**Action item**
Copy exactly, no pictures: every line from the one that contains "Web page text" through the end of the entries below.

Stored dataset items
◆ ◆ ◆ ◆ ◆
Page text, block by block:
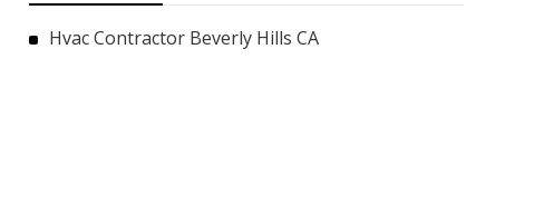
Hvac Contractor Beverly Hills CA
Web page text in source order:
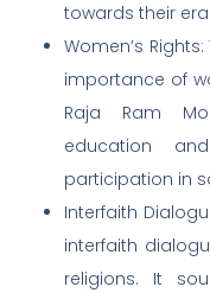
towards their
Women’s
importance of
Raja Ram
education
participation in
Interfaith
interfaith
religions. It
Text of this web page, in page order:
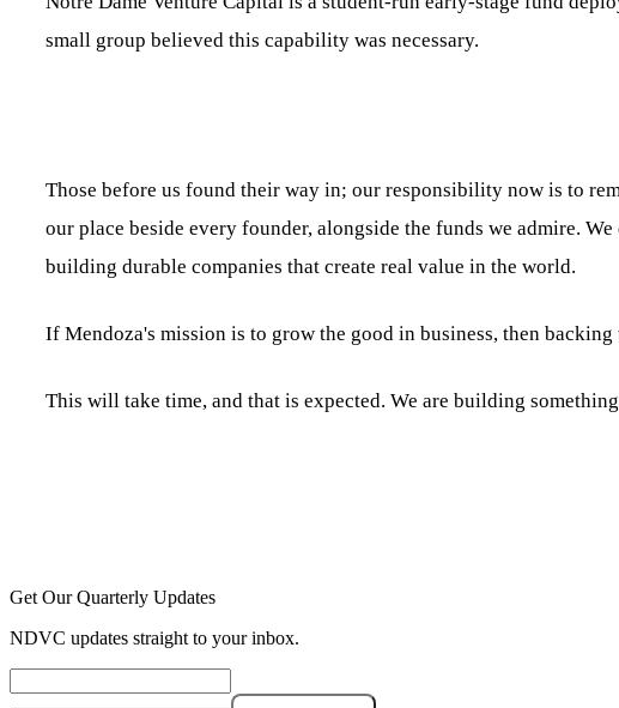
◆ ◆ ◆ ◆ ◆
**Response to the task**
Web page text in source order:
towards their
Women’s
importance of
Raja Ram
education
participation in
Interfaith
interfaith
religions. It
Text of this web page, in page order:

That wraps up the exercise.